Accurate demonstration of phosphorylated α-synuclein aggregation and propagation, progressive nigrostriatal degeneration and motor deficits will help further research on elucidating the mechanisms of Parkinson’s Disease. α-synucleinN103 and tauN368, cleaved by activated asparagine endopeptidase in Parkinson’s Disease, robustly interacted with each other and triggered endogenous α-synuclein accumulation in a strong manner. However, the detailed pathophysiological process caused by the complex remains to be established.
In this study, rats were unilaterally inoculated with 15 or 30 μg of this complex or vehicle (phosphate buffered saline, PBS). Over a 6-month period post injection, we then investigated the abundance of pSyn inclusions, nigrostriatal degeneration, and changes in axonal transport proteins to identify the various dynamic pathological changes caused by pSyn aggregates in the nigrostriatal system.

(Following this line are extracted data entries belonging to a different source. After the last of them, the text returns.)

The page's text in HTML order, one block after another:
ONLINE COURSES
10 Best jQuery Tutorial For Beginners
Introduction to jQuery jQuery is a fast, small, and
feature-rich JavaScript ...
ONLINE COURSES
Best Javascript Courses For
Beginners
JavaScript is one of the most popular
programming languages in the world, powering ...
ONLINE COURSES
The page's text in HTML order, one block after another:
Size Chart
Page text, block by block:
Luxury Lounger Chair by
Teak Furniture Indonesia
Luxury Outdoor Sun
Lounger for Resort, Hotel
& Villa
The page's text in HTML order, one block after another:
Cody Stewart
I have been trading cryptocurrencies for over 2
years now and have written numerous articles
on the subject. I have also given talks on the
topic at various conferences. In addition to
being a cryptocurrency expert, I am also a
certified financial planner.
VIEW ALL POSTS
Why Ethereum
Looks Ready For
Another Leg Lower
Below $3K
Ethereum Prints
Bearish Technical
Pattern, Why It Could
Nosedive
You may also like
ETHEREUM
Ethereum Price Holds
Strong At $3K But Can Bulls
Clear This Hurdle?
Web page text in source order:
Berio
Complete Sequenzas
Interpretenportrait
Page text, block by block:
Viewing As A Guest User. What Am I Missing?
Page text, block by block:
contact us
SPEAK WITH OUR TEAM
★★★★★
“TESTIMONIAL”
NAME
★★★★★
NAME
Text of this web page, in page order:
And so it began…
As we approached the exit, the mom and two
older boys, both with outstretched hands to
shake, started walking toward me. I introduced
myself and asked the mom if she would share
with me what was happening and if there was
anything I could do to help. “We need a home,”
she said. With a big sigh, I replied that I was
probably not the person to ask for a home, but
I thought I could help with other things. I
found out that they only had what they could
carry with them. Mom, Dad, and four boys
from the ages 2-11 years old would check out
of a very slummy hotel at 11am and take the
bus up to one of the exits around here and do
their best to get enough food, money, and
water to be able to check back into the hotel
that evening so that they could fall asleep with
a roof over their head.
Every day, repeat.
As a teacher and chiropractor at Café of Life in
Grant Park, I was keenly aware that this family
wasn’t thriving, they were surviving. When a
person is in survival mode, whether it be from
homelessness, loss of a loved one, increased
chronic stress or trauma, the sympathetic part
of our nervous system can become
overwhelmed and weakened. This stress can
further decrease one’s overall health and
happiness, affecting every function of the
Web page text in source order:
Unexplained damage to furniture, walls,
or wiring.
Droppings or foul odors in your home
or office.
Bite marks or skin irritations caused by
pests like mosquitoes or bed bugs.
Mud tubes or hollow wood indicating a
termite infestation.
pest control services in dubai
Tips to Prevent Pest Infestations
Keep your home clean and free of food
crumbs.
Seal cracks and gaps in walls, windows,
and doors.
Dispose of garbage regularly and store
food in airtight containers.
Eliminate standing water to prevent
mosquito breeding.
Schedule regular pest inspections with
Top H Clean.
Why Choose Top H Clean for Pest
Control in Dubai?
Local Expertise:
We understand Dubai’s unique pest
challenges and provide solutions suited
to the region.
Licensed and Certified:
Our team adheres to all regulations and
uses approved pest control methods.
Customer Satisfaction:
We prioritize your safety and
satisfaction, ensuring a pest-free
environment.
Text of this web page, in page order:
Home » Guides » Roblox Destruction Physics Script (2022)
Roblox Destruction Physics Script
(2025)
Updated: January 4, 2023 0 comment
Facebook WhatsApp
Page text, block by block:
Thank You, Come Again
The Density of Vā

As expected, rats displayed a dose-dependent increase in the amount of α-synuclein inclusions, and progressive dopaminergic neurodegeneration was observed throughout the study, reaching 30% at 6 months post injection. Impairments in anterograde axonal transport, followed by retrograde transport, were observed prior to neuron death, which was first discovered in the PFFs model.

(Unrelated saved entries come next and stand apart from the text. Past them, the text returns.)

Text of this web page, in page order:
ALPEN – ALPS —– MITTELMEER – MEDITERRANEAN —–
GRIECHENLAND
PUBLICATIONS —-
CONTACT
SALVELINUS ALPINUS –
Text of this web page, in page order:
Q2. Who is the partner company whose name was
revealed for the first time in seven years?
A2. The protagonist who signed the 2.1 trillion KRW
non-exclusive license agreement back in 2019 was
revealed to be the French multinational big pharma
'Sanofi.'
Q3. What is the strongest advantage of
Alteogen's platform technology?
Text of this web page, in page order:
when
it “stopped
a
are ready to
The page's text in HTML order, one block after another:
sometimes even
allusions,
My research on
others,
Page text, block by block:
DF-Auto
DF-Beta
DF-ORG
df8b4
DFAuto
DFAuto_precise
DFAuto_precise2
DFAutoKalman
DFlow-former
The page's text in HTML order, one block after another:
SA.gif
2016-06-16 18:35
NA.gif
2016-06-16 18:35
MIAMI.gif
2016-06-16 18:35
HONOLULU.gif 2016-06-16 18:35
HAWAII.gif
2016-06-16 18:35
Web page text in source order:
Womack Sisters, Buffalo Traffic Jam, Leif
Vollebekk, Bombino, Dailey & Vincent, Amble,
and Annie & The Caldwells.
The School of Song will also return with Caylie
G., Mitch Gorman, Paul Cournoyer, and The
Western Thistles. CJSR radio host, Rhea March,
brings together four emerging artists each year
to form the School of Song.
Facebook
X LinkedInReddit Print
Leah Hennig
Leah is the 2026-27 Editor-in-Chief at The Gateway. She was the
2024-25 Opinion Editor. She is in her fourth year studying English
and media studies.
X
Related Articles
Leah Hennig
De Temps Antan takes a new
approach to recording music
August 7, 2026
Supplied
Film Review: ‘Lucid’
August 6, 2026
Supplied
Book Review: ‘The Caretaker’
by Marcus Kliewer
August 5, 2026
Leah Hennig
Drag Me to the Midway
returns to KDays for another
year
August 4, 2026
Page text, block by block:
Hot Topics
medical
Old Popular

The current results demonstrate the value of a novel rat model of Parkinson’s disease characterized by widespread, “seed”-initiated endogenous α-Syn pathology, impaired axonal transport, and a neurodegenerative cascade in the nigrostriatal system. Notably, the present study is the first to examine alterations in axonal transport proteins in a PFF model, providing an appropriate foundation for future research regarding the mechanisms leading to subsequent neurodegeneration. As this model recapitulates some essential features of Parkinson’s disease, it provides an important platform for further research on specific pathogenic mechanisms and pre-clinical evaluations of novel therapeutic strategies.